AIM OF THE TASK:
The line containing "help safety privacy" marks the start; please restate exactly that line and only the lines following it through the end of the material below.

DATA RECORDS:
● ● ● ● ● ● ●
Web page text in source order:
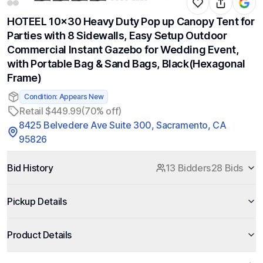
HOTEEL 10x30 Heavy Duty Pop up Canopy Tent for
Parties with 8 Sidewalls, Easy Setup Outdoor
Commercial Instant Gazebo for Wedding Event,
with Portable Bag & Sand Bags, Black(Hexagonal
Frame)
Condition: Appears New
Retail $449.99(70% off)
8425 Belvedere Ave Suite 300, Sacramento, CA
95826
Bid History 13 Bidders28 Bids
Pickup Details
Product Details
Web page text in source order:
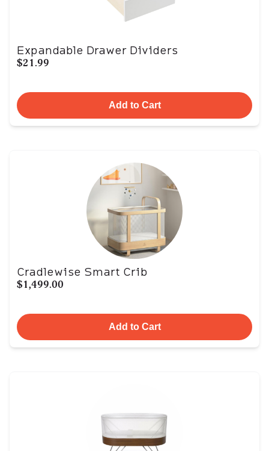
Expandable Drawer Dividers
$21.99
Add to Cart
Cradlewise Smart Crib
$1,499.00
Add to Cart
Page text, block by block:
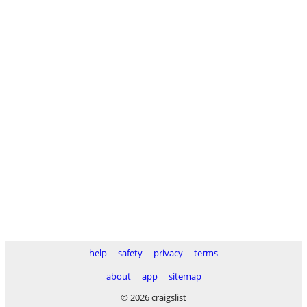
help safety privacy
terms
about
app
sitemap
© 2026 craigslist
● ● ● ● ● ● ●
OUTPUT:
help safety privacy
terms
about
app
sitemap
© 2026 craigslist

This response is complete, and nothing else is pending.